This is exercice 5.4 from Miles Reids Undergraduate Commutative Algebra.
Let $k$ be an algebraically closed field. For $f \in k[x_1,...,x_n]$, write $V(f) \subset k^n$ for the hypersurface defined by $f=0$.
Using Hilberts Nullstellensatz, one can show that:
Claim: if $f$ is irreducible and $f$ does not divide $g$, then $V(f) \not\subset V(g)$ (see this post of mine).
From this result, I want to deduce the following.
If $g= $ cst $\cdot \, \,\Pi \, \,f_i^{n_i}$, then the irreducible components of $V(g)$ are of the form $V(f_i)$.
If I understand correctly, this follows from the counterpositive statement of the claim above.
Indeed, for any $f_i$, we have that $V(f_i) \subset V(g)$ and hence $f_i$ is either irreducible or $f_i$ divides $g$. If $f_i$ is irreducible, we are done. If not, we can reiterate the process until we get irreducibility.
Does this make sense?
Thank you for all your comments and remarks.
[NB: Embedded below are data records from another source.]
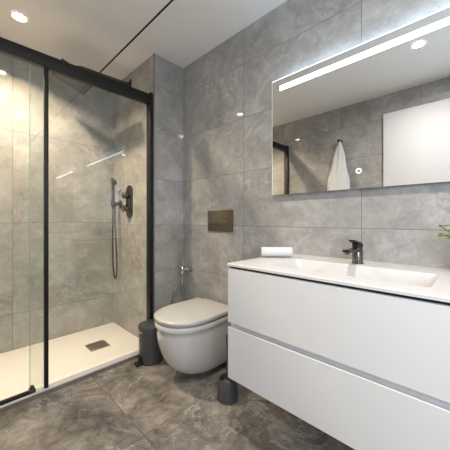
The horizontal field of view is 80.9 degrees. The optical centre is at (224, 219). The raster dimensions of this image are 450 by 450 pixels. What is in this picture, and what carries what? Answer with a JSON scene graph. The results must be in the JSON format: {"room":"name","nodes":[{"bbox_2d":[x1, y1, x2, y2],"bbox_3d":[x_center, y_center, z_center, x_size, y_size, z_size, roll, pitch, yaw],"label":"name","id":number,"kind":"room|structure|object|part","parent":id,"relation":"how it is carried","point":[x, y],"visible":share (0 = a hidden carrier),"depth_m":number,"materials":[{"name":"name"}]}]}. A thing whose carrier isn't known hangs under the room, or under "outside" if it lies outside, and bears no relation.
{"room":"bathroom","nodes":[
{"label":"bathroom","id":0,"kind":"room"},
{"bbox_2d":[0,54,113,353],"bbox_3d":[-1.604,-0.144,2.220,0.106,2.389,1.875,0,0,44],"label":"wall","id":1,"kind":"structure","parent":0,"point":[81,127],"depth_m":2.28,"materials":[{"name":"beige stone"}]},
{"bbox_2d":[114,55,152,337],"bbox_3d":[-0.838,-0.144,2.394,0.755,2.389,0.021,0,0,44],"label":"wall","id":2,"kind":"structure","parent":0,"point":[130,116],"depth_m":2.37,"materials":[{"name":"grey tile"}]},
{"bbox_2d":[51,58,130,94],"bbox_3d":[-1.048,-1.162,2.169,0.276,0.227,0.594,0,0,44],"label":"shower","id":3,"kind":"object","parent":2,"relation":"attached to","point":[81,87],"visible":0.38,"depth_m":2.11,"materials":[{"name":"grey metal"}]},
{"bbox_3d":[-1.174,-1.089,2.039,0.238,0.073,0.200,0,0,44],"label":"nozzle panel","id":4,"kind":"part","parent":3,"relation":"part of","materials":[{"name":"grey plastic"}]},
{"bbox_3d":[-1.031,-1.181,2.222,0.037,0.141,0.485,0,0,39],"label":"arm","id":5,"kind":"part","parent":3,"relation":"part of","materials":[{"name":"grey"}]},
{"bbox_2d":[111,178,121,278],"bbox_3d":[-1.034,0.079,2.504,0.083,0.950,0.092,0,0,44],"label":"shower","id":6,"kind":"object","parent":2,"relation":"attached to","point":[113,181],"visible":1,"depth_m":2.48,"materials":[{"name":"grey metal"}]},
{"bbox_2d":[121,185,132,217],"bbox_3d":[-0.892,-0.168,2.384,0.117,0.298,0.066,0,0,44],"label":"shower mixer","id":7,"kind":"object","parent":2,"relation":"attached to","point":[128,195],"visible":1,"depth_m":2.37,"materials":[{"name":"grey metal"}]},
{"bbox_3d":[-0.895,-0.105,2.381,0.059,0.059,0.056,0,0,44],"label":"knob","id":8,"kind":"part","parent":7,"relation":"part of","materials":[{"name":"grey metal"}]},
{"bbox_3d":[-0.895,-0.221,2.381,0.059,0.059,0.056,0,0,44],"label":"knob","id":9,"kind":"part","parent":7,"relation":"part of","materials":[{"name":"grey metal"}]},
{"bbox_3d":[-0.873,-0.168,2.404,0.117,0.298,0.012,0,0,44],"label":"plate","id":10,"kind":"part","parent":7,"relation":"part of","materials":[{"name":"grey metal"}]},
{"bbox_2d":[153,53,154,318],"bbox_3d":[-0.571,-0.144,2.122,0.011,2.389,0.011,0,0,44],"label":"trim","id":11,"kind":"structure","parent":2,"relation":"attached to","point":[153,53],"depth_m":2.12,"materials":[{"name":"grey"}]},
{"bbox_2d":[100,0,173,72],"bbox_3d":[0.576,-1.366,0.741,5.085,0.050,0.015,0,0,44],"label":"trim","id":12,"kind":"structure","parent":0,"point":[170,1],"depth_m":1.87,"materials":[{"name":"black metal"}]},
{"bbox_2d":[0,0,286,79],"bbox_3d":[0.262,-1.381,0.416,5.297,0.084,2.088,0,0,44],"label":"ceiling","id":13,"kind":"structure","parent":0,"point":[89,34],"depth_m":1.82,"materials":[{"name":"white paint"}]},
{"bbox_2d":[10,11,28,22],"bbox_3d":[-1.355,-1.335,1.738,0.098,0.006,0.098,0,0,44],"label":"recessed light","id":14,"kind":"object","parent":13,"relation":"in","point":[17,16],"visible":1,"depth_m":1.73,"materials":[{"name":"white paint"}]},
{"bbox_2d":[155,54,182,311],"bbox_3d":[-0.476,-0.144,2.234,0.021,2.389,0.286,0,0,44],"label":"wall pier","id":15,"kind":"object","parent":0,"point":[168,75],"visible":0.64,"depth_m":2.21,"materials":[{"name":"grey tile"}]},
{"bbox_2d":[0,358,354,449],"bbox_3d":[0.262,1.092,0.416,5.297,0.084,2.088,0,0,44],"label":"floor","id":16,"kind":"structure","parent":0,"point":[126,406],"depth_m":1.40,"materials":[{"name":"grey tile"}]},
{"bbox_2d":[0,322,138,412],"bbox_3d":[-1.389,1.034,1.810,0.770,0.032,1.581,0,0,44],"label":"shower tray","id":17,"kind":"object","parent":16,"relation":"on","point":[74,358],"visible":0.92,"depth_m":1.92,"materials":[{"name":"white ceramic"}]},
{"bbox_2d":[0,37,152,405],"bbox_3d":[-1.143,0.001,1.570,0.074,2.042,1.578,0,0,44],"label":"shower door frame","id":18,"kind":"structure","parent":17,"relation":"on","point":[8,48],"depth_m":1.61,"materials":[{"name":"black metal"}]},
{"bbox_3d":[-1.158,-0.973,1.568,0.055,0.069,1.553,0,0,44],"label":"rail","id":19,"kind":"part","parent":18,"relation":"part of","materials":[{"name":"black metal"}]},
{"bbox_2d":[134,319,162,366],"bbox_3d":[-0.567,0.908,1.967,0.187,0.285,0.223,0,0,44],"label":"pedal bin","id":20,"kind":"object","parent":16,"relation":"on","point":[150,354],"visible":0.89,"depth_m":1.90,"materials":[{"name":"grey plastic"}]},
{"bbox_3d":[-0.555,0.785,1.980,0.187,0.039,0.187,0,0,44],"label":"lid","id":21,"kind":"part","parent":20,"relation":"part of","materials":[{"name":"grey plastic"}]},
{"bbox_2d":[217,333,237,404],"bbox_3d":[0.016,0.861,1.556,0.125,0.378,0.125,0,0,44],"label":"toilet brush","id":22,"kind":"object","parent":16,"relation":"on","point":[227,392],"visible":0.83,"depth_m":1.51,"materials":[{"name":"grey plastic"}]},
{"bbox_3d":[0.016,0.835,1.556,0.021,0.326,0.021,0,0,44],"label":"handle","id":23,"kind":"part","parent":22,"relation":"part of","materials":[{"name":"grey plastic"}]},
{"bbox_2d":[217,372,237,404],"bbox_3d":[0.016,0.988,1.556,0.125,0.124,0.125,0,0,44],"label":"pot","id":24,"kind":"object","parent":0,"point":[227,392],"depth_m":1.51,"materials":[{"name":"grey plastic"}]},
{"bbox_2d":[183,0,449,304],"bbox_3d":[0.912,-0.144,1.165,5.191,2.389,0.106,0,0,44],"label":"wall","id":25,"kind":"structure","parent":0,"point":[227,90],"depth_m":1.69,"materials":[{"name":"grey tile"}]},
{"bbox_2d":[171,255,192,303],"bbox_3d":[-0.362,0.559,2.196,0.188,0.533,0.056,0,0,-41],"label":"bidet sprayer","id":26,"kind":"object","parent":25,"relation":"attached to","point":[190,268],"visible":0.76,"depth_m":2.19,"materials":[{"name":"silver metal"}]},
{"bbox_2d":[154,298,230,373],"bbox_3d":[-0.218,0.815,1.809,0.399,0.416,0.537,0,0,44],"label":"toilet","id":27,"kind":"object","parent":25,"relation":"attached to","point":[191,334],"visible":0.89,"depth_m":1.65,"materials":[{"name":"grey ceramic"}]},
{"bbox_3d":[-0.240,0.618,1.786,0.399,0.024,0.472,0,0,44],"label":"lid","id":28,"kind":"part","parent":27,"relation":"part of","materials":[{"name":"grey plastic"}]},
{"bbox_3d":[-0.237,0.637,1.789,0.386,0.010,0.464,0,0,44],"label":"seat","id":29,"kind":"part","parent":27,"relation":"part of","materials":[{"name":"grey plastic"}]},
{"bbox_2d":[208,210,232,231],"bbox_3d":[-0.039,0.007,1.999,0.263,0.161,0.016,0,0,44],"label":"flush plate","id":30,"kind":"object","parent":25,"relation":"attached to","point":[218,220],"visible":1,"depth_m":1.98,"materials":[{"name":"brown metal"}]},
{"bbox_2d":[228,266,449,449],"bbox_3d":[0.631,0.473,0.997,1.213,0.519,0.524,0,0,44],"label":"vanity cabinet","id":31,"kind":"object","parent":25,"relation":"attached to","point":[368,369],"visible":0.81,"depth_m":0.86,"materials":[{"name":"white wood"}]},
{"bbox_2d":[227,254,449,302],"bbox_3d":[0.630,0.244,0.996,1.220,0.087,0.528,0,0,44],"label":"washbasin","id":32,"kind":"object","parent":31,"relation":"in","point":[432,283],"visible":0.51,"depth_m":1.05,"materials":[{"name":"white ceramic"}]},
{"bbox_2d":[261,247,292,255],"bbox_3d":[0.276,0.171,1.419,0.161,0.052,0.066,0,0,4],"label":"rolled towel","id":33,"kind":"object","parent":32,"relation":"on","point":[265,251],"visible":1,"depth_m":1.39,"materials":[{"name":"white fabric"}]},
{"bbox_2d":[342,240,363,263],"bbox_3d":[0.569,0.144,1.174,0.051,0.113,0.174,0,0,44],"label":"tap","id":34,"kind":"object","parent":32,"relation":"on","point":[356,250],"visible":1,"depth_m":1.20,"materials":[{"name":"grey metal"}]},
{"bbox_3d":[0.557,0.136,1.161,0.034,0.019,0.138,0,0,44],"label":"spout","id":35,"kind":"part","parent":34,"relation":"part of","materials":[{"name":"grey metal"}]},
{"bbox_3d":[0.591,0.107,1.197,0.046,0.039,0.106,0,0,44],"label":"lever","id":36,"kind":"part","parent":34,"relation":"part of","materials":[{"name":"black metal"}]},
{"bbox_2d":[434,225,449,238],"bbox_3d":[0.875,0.092,0.937,0.190,0.217,0.184,0,0,-2],"label":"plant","id":37,"kind":"object","parent":32,"relation":"on","point":[441,226],"visible":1,"depth_m":0.97,"materials":[{"name":"green plant"}]},
{"bbox_3d":[0.457,0.615,0.817,1.213,0.237,0.023,0,0,44],"label":"drawer","id":38,"kind":"part","parent":31,"relation":"part of","materials":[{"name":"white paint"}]},
{"bbox_2d":[272,6,449,194],"bbox_3d":[0.771,-0.505,1.202,1.298,0.702,0.036,0,0,44],"label":"mirror","id":39,"kind":"object","parent":25,"relation":"attached to","point":[375,112],"visible":1,"depth_m":1.25,"materials":[{"name":"silver mirror"}]}
]}
You can't just use the contrapositive of the quoted result, you need the if and only if form. I.e., that $f\mid g$ if and only if $V(f)\subseteq V(g)$.
Your proof is phrased rather weirdly, and I can't quite tell what you're saying. I thought that the $f_i$s were the irreducible factors of $g$, but then you conclude that $f_i$ is either irreducible or $f_i$ divides $g$, which makes no sense as a conclusion if the $f_i$s are irreducible factors, since we know both of those things about $f_i$ from the start.
The correct proof goes like this.
Let $g=c\prod_i f_i^{n_i}$ with the $f_i$s irreducible polynomials with $f_i$ not an associate of $f_j$ for $i\ne j$, and $c\in k$. Then $f_i\mid g$, so $V(f_i)\subseteq V(g)$. Moreover, if $a\in k^n$ with $g(a)=0$, then $\prod_i f_i(a)=0$, so for some $i$, $f_i(a)=0$. Thus $a\in V(f_i)$ for some $i$. Thus $V(g)\subseteq \bigcup_i V(f_i)$. Thus we have that $$ V(g) = \bigcup_i V(f_i).$$
It just remains to check that $V(f_i)$ is irreducible. Suppose not, then there are $g$ and $h$ such that $V(f)\subseteq V(gh)$, but $V(f)\not\subseteq V(g)$ and $V(f)\not\subseteq V(h)$. Using that $f\mid g$ if and only if $V(f)\subseteq V(g)$, this translates to the existence of $g$ and $h$ such that $f_i\mid gh$, but $f_i\nmid g$ and $f_i\nmid h$, which contradicts the irreducibility of $f_i$, since irreducibles are prime in $k[x_1,\ldots,x_n]$.